Every supported address family gets its own domain. A domain comprises
such a family, a net_protocol module that handles this domain, and a
list of interfaces and routes. It also gets a name: for example, the
IPv4 module registers the "internet" domain (AF_INET).

The domain protocol module is responsible for managing the domain; it
has to register it when it's loaded, and it has to unregister it when it
is unloaded by the networking stack.

net_interface
^^^^^^^^^^^^^

An interface makes an underlying net_device accessible by the stack.
When creating a new interface, you have to specify a domain, and a
device to be used. The stack will then look through the registered
datalink protocols, and builds a chain of them for that interface.

The interface usually gets a network address, and a route that directs
buffers to be sent to it. If there is no route to an interface, it will
never be used for outgoing data, but may well receive data from other
hosts.

An interface can be "up" (when ``IFF_UP`` is set in its ``flags``
member) in which case it accepts data - when that flag is not set, it
will discard all data it gets. The interface also specifies the maximum
buffer size that can be sent over this interface (the ``mtu`` member,
a.k.a. maximum transmission unit).

Interfaces are configured via ioctl()s (SIOCAIFADDR, ...). You can use
the command line tool "ifconfig" to do this for you.

net_device
^^^^^^^^^^

A networking device is used to actually send and receive the buffers. It
either points to an actual hardware device (in case of ethernet), or to
a virtual device (in case of loopback). Every device has a unique name
that identifies it. When creating a device, the name also decides which
net_device module will be chosen; for example, everything that starts
with "loop" will end up in the loopback device, while the ethernet
device accepts names that start with "/dev/net/".

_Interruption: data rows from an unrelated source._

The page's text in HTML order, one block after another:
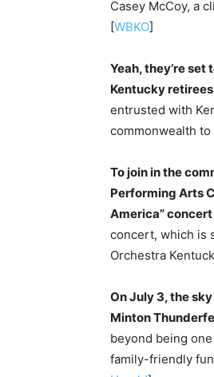
Casey McCoy, a
[WBKO]
Yeah, they’re
Kentucky
entrusted with
commonwealth
To join in the
Performing Arts
America”
concert, which is
Orchestra
On July 3, the
Minton
beyond being
family-friendly
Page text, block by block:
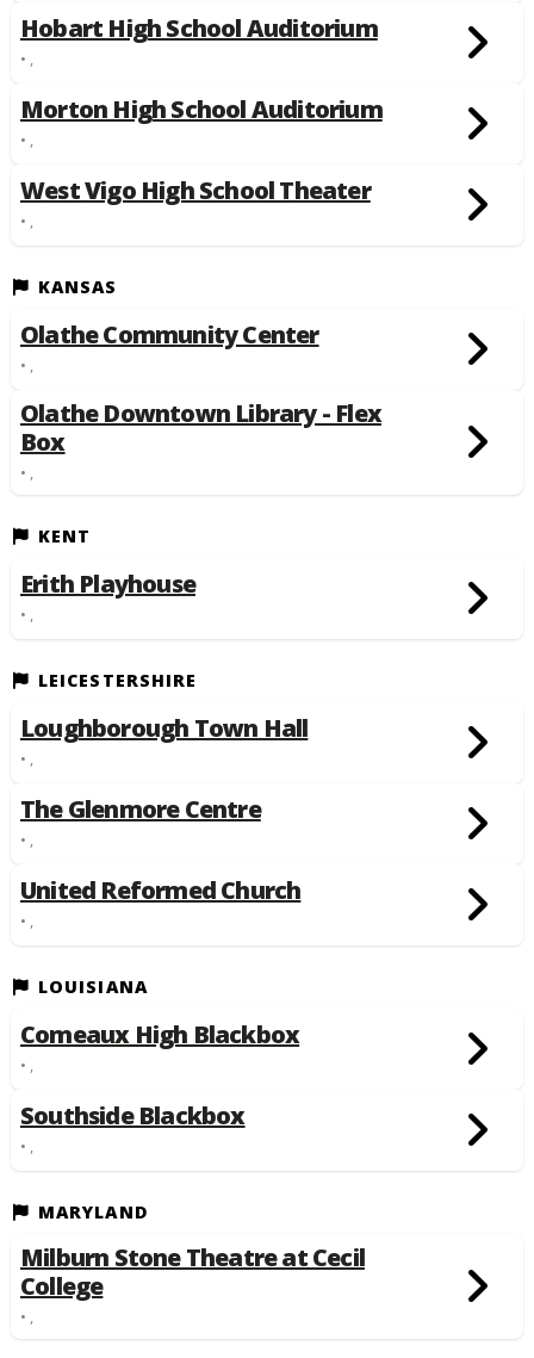
Hobart High School Auditorium
• ,
Morton High School Auditorium
• ,
West Vigo High School Theater
• ,
KANSAS
Olathe Community Center
• ,
Olathe Downtown Library - Flex
Box
• ,
KENT
Erith Playhouse
• ,
LEICESTERSHIRE
Loughborough Town Hall
• ,
The Glenmore Centre
• ,
United Reformed Church
• ,
LOUISIANA
Comeaux High Blackbox
• ,
Southside Blackbox
• ,
MARYLAND
Milburn Stone Theatre at Cecil
College
• ,
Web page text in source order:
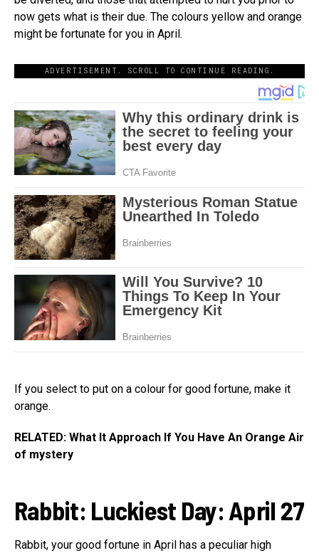
now gets what is their due. The colours yellow and orange
might be fortunate for you in April.
ADVERTISEMENT. SCROLL TO CONTINUE READING.
If you select to put on a colour for good fortune, make it
orange.
RELATED: What It Approach If You Have An Orange Air
of mystery
Rabbit: Luckiest Day: April 27
Rabbit, your good fortune in April has a peculiar high

A device can be shared by many interfaces at the same time. The device
to be used by an interface is specified at the time an interface is
created. It also has an ``mtu`` member that determines the upper limit
of an interface's ``mtu`` as well.

net_buffer
^^^^^^^^^^

A buffer holds exactly one packet, and has a source as well as a
destination address. The addresses may be changed in every layer the
buffer passes through. For example, the datalink protocols usually use
sockaddr_dl structures with family AF_DLI, while the upper levels may
use sockaddr_in structures with family AF_INET. Every protocol only
supports a small number of address types, and it's the requirement of
the upper protocols to prepare the address for use in the lower
protocols (and that's also a reason why it wouldn't work to arbitrarily
stack protocols onto each other).

The net_buffer module can be used to access the data within the buffer,
append new data to the buffer, or remove chunks of data from it.
Internally, the buffer consists of usually fixed size (2048 byte)
buffers that can be shared or connected as needed.

net_socket
^^^^^^^^^^

The socket is only of interest for the net_protocol modules, as it
stores options that may have an effect on the protocol's performance.
It's the direct counterpart to a socket file descriptor in userland, but
it has only little logic bound to it.

When a socket is created, the networking stack creates a chain of
net_protocol modules for the socket that will then do the real work.
When the socket is closed, the net_protocol chain is freed, and the
modules are eventually unloaded (if they are no longer in use).

net_protocol
^^^^^^^^^^^^

The protocols are bound to a specific socket, process the outgoing
buffers as needed (ie. add or remove headers, compute checksums, ...),
and pass it on to the next protocol. The last protocol in the chain is
always a domain protocol that will forward the calls to the datalink
module directly, if needed.

A domain protocol is a net_protocol that registered a domain, ie. IPv4.
Other than usual protocols, domain protocols have some special
requirements:

-  they need to be able to execute send_data(), and get_domain() without
   a pointer to its net_protocol object, as those may be called outside
   of the socket context.
-  as mentioned, they also don't talk to the next protocol in the chain
   (as they are always the last one), but to the datalink module
   directly.

Similar to the need to perform send_data() outside of the socket
context, all protocols that can receive data need to handle incoming
data without the socket context: incoming data is always handled outside
of the socket context, as the actual target socket is unknown during
processing.

Only the top-most protocol will be able to forward the packet to the
target socket(s). To receive incoming data, a protocol must register
itself as receiving protocol with the networking stack. The domain
protocol is usually registered automatically by a net_datalink_protocol
module that knows about both ends (for example, the ARP module is both
IPv4 and ethernet specific, and therefore registers the AF_INET domain
to receive ethernet packets of type IP).

net_datalink_protocol
^^^^^^^^^^^^^^^^^^^^^

The datalink protocols are bound to a specific net_interface, and
therefore to a specific net_device as well. Outgoing data is processed
so that it can be sent via the net_device. For example, the ARP protocol
will replace sockaddr_in structures in the buffer with sockaddr_dl
structures describing the ethernet MAC address of the source and
destination hosts, the ethernet_frame protocol will add the usual
ethernet header, etc.

The last protocol in the chain is also a special device interface bridge
protocol, that redirects the calls to the underlying net_device.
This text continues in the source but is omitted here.